#### Introduction: the IOTA trial

You’ve probably heard of the IOTA trial by now.^{1} It’s a meta-analysis in Lancet comparing the effect of conservative versus liberal oxygen therapy on survival in critical illness (details here). Its conclusions are bold and exciting:

Reviews of the study were uniformly positive. The accompanying editorial recommended that the study mandate immediate practice change:^{2}

I agree with the study’s results (hyperoxia is aphysiologic and probably dangerous). However, we need to recognize that this is a very fragile analysis. This should open our eyes to problems endemic in meta-analyses.

### Patient-level fragility: The fragility index

The *fragility index *is the number of outcomes which would need to be changed in order for a study to lose statistical significance (causing the *p-*value to rise above <0.05).^{3} A low fragility index indicates a lack of robustness. For example, the NINDS trial has a fragility index of three.^{4} If three outcomes had been different, the results would lose statistical significance and the trial would have been regarded as a “negative” study.

The fragility index is easy to calculate for a study with a binary endpoint (e.g. using a fragility index calculator here). However, calculating the fragility index for a meta-analysis is a bit murky. To my knowledge it hasn’t been done. But yeah, we’re gonna go there.

The first step to test the fragility of a meta-analysis is to replicate the calculations involved. The IOTA trial used RevMan 5.3, which is freely available software produced by the Cochrane Community. Following methods described in the paper, I reproduced their calculations on my computer (screenshot below). Every number matches exactly to the published manuscript, except for a typo in the Lancet.

Now the fun starts. Let’s suppose that *three *additional patients in Young 2014 had died. This causes the whole meta-analysis to become negative:

The fragility varies between studies. For each individual study, I increased the number of deaths in the conservative oxygen group until the *p-*value was no longer <0.05:

So overall, it would probably take about 5-9 patients with a different outcome to make the meta-analysis negative. These flipped outcomes could occur within a single study, or across multiple studies. For example, adding one bad outcome to the conservative oxygen group in the first nine studies would nullify the meta-analysis:

Different outcomes among patients in the liberal oxygen group could also affect the outcome. For example, the study could be nullified by three fewer deaths in the liberal oxygen group plus four additional deaths in the conservative oxygen group:

It’s difficult to put an exact number on the fragility index, but it’s apparently <10. Patients whose outcomes could be changed to nullify the study include patients in the conservative group who survived (7857 in total) and patients in the liberal group who died (283 total) – for a grand total of 8,142 patients. It’s easy to imagine that technical problems (e.g. protocol violations) could cause a shift of <10 outcomes among 8,142 patients.

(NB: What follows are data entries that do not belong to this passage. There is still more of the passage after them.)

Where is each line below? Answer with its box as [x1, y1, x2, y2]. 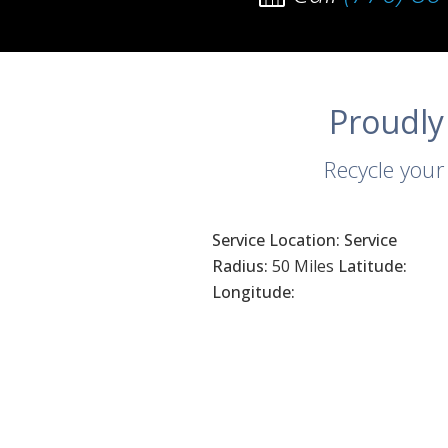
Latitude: [338, 255, 407, 277]
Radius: [212, 255, 268, 277]
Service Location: [212, 229, 340, 251]
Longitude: [212, 281, 295, 303]
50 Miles [268, 255, 338, 277]

When we read a meta-analysis containing thousands of patients, we naturally *assume *that increasing the number of patients involved will increase the robustness of the analysis. Unfortunately, this often isn't true. If positive and negative studies mostly cancel each other out, then the fragility index of the meta-analysis remains low. Piling on more studies increases the “noise” without increasing the “signal” – with the ultimate result being a huge meta-analysis with a relatively low fragility index (low signal/noise ratio).

### Study level fragility: The metafragility index

Another way to gauge fragility is at the level of individual *studies *which compose the meta-analysis. A meta-analysis is essentially a method of weighing the combined evidence from numerous studies regarding a therapy:

A robustly positive meta-analysis should include lots of studies which are strongly positive. As such, you could remove any individual study and it wouldn’t affect the overall conclusion of the meta-analysis:

Alternatively, let’s imagine a very *weakly *positive meta-analysis shown below. Each of the five positive studies only weakly supports the intervention. Combined, these five weak studies are able to tip the balance in favor of the intervention. However, if we remove *any *of these studies, then the meta-analysis is no longer positive! The validity of the meta-analysis depends on the validity of every single study – making the meta-analysis extremely fragile.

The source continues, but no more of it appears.